WORK REQUEST => With the pictures omitted, transcribe each line below exactly as it is.

START DATA SUPPLIED

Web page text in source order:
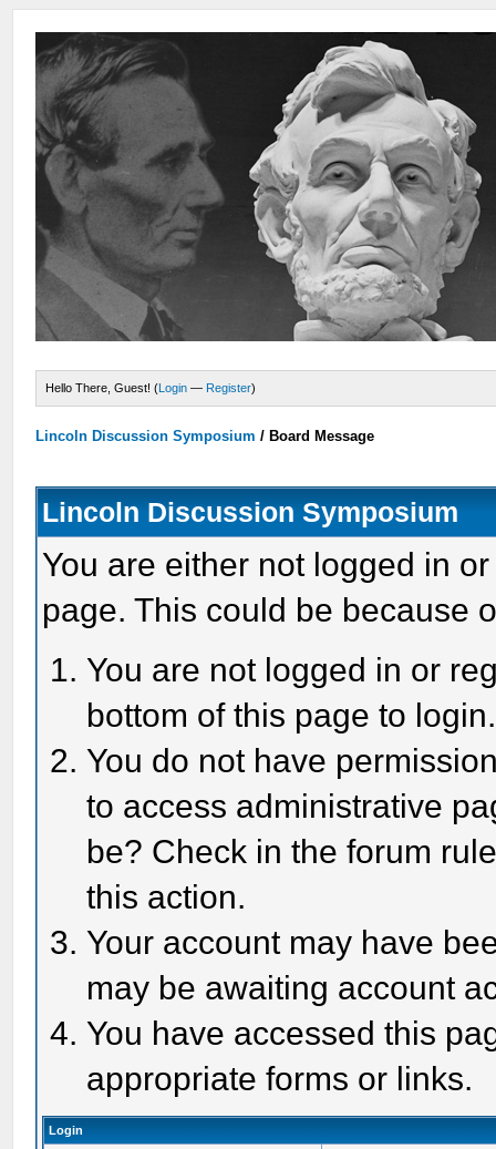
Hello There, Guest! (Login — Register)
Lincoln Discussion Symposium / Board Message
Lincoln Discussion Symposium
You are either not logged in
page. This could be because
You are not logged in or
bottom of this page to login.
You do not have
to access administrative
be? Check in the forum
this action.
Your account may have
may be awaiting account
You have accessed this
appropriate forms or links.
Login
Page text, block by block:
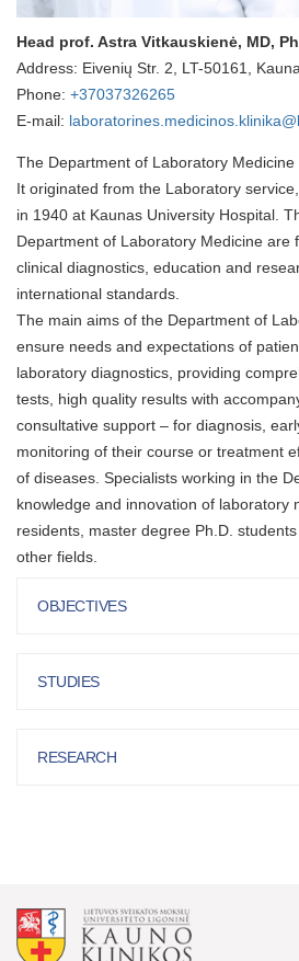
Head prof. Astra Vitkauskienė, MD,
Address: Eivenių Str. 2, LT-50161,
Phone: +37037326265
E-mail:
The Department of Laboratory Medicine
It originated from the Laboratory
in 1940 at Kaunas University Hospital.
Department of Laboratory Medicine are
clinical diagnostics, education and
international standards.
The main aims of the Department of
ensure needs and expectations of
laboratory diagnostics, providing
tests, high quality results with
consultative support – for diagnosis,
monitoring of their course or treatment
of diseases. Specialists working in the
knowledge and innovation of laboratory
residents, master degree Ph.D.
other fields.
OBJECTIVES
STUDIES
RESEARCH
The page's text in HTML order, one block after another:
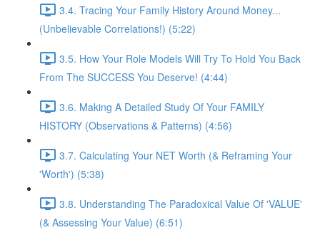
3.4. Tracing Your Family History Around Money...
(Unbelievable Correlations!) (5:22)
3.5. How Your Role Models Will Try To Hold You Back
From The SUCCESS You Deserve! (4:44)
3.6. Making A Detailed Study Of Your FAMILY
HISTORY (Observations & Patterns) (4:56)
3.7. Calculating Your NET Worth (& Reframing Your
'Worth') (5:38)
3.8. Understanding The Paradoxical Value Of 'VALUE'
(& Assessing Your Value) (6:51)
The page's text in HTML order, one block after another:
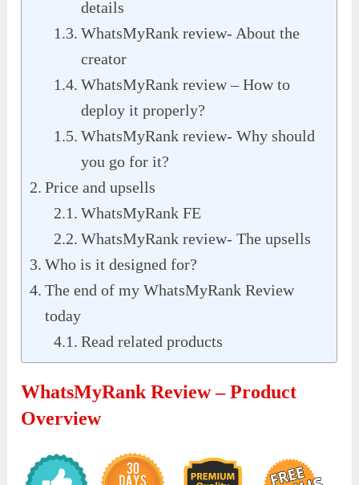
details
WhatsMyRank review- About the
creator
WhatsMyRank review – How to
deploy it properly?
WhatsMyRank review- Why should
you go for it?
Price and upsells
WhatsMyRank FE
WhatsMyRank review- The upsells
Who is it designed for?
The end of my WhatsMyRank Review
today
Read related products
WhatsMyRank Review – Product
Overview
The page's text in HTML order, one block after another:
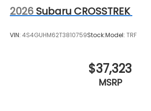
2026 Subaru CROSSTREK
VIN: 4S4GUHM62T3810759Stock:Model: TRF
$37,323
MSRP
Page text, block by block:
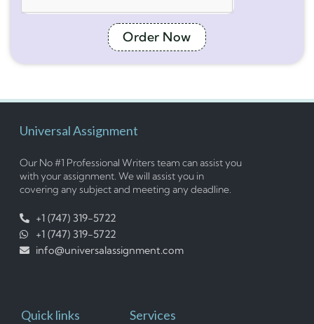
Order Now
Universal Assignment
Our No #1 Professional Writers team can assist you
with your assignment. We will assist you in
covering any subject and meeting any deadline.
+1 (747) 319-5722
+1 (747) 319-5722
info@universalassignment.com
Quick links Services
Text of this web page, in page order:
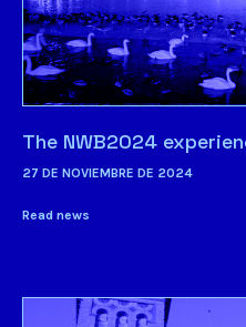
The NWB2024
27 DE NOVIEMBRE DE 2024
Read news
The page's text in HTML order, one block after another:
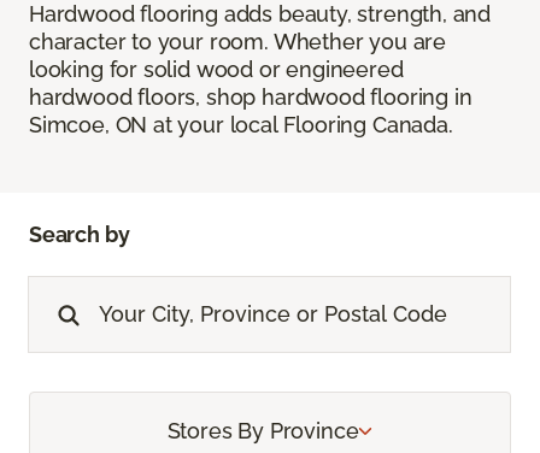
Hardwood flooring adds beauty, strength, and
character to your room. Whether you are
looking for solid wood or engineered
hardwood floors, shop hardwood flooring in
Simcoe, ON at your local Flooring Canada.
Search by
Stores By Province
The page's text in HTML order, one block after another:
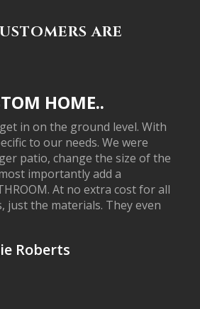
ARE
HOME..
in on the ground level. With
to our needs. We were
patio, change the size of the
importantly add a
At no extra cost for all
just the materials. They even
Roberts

END DATA SUPPLIED

ANSWER =>
Web page text in source order:
Hello There, Guest! (Login — Register)
Lincoln Discussion Symposium / Board Message
Lincoln Discussion Symposium
You are either not logged in
page. This could be because
You are not logged in or
bottom of this page to login.
You do not have
to access administrative
be? Check in the forum
this action.
Your account may have
may be awaiting account
You have accessed this
appropriate forms or links.
Login
Page text, block by block:
Head prof. Astra Vitkauskienė, MD,
Address: Eivenių Str. 2, LT-50161,
Phone: +37037326265
E-mail:
The Department of Laboratory Medicine
It originated from the Laboratory
in 1940 at Kaunas University Hospital.
Department of Laboratory Medicine are
clinical diagnostics, education and
international standards.
The main aims of the Department of
ensure needs and expectations of
laboratory diagnostics, providing
tests, high quality results with
consultative support – for diagnosis,
monitoring of their course or treatment
of diseases. Specialists working in the
knowledge and innovation of laboratory
residents, master degree Ph.D.
other fields.
OBJECTIVES
STUDIES
RESEARCH
The page's text in HTML order, one block after another:
3.4. Tracing Your Family History Around Money...
(Unbelievable Correlations!) (5:22)
3.5. How Your Role Models Will Try To Hold You Back
From The SUCCESS You Deserve! (4:44)
3.6. Making A Detailed Study Of Your FAMILY
HISTORY (Observations & Patterns) (4:56)
3.7. Calculating Your NET Worth (& Reframing Your
'Worth') (5:38)
3.8. Understanding The Paradoxical Value Of 'VALUE'
(& Assessing Your Value) (6:51)
The page's text in HTML order, one block after another:
details
WhatsMyRank review- About the
creator
WhatsMyRank review – How to
deploy it properly?
WhatsMyRank review- Why should
you go for it?
Price and upsells
WhatsMyRank FE
WhatsMyRank review- The upsells
Who is it designed for?
The end of my WhatsMyRank Review
today
Read related products
WhatsMyRank Review – Product
Overview
The page's text in HTML order, one block after another:
2026 Subaru CROSSTREK
VIN: 4S4GUHM62T3810759Stock:Model: TRF
$37,323
MSRP
Page text, block by block:
Order Now
Universal Assignment
Our No #1 Professional Writers team can assist you
with your assignment. We will assist you in
covering any subject and meeting any deadline.
+1 (747) 319-5722
+1 (747) 319-5722
info@universalassignment.com
Quick links Services
Text of this web page, in page order:
The NWB2024
27 DE NOVIEMBRE DE 2024
Read news
The page's text in HTML order, one block after another:
Hardwood flooring adds beauty, strength, and
character to your room. Whether you are
looking for solid wood or engineered
hardwood floors, shop hardwood flooring in
Simcoe, ON at your local Flooring Canada.
Search by
Stores By Province
The page's text in HTML order, one block after another:
ARE
HOME..
in on the ground level. With
to our needs. We were
patio, change the size of the
importantly add a
At no extra cost for all
just the materials. They even
Roberts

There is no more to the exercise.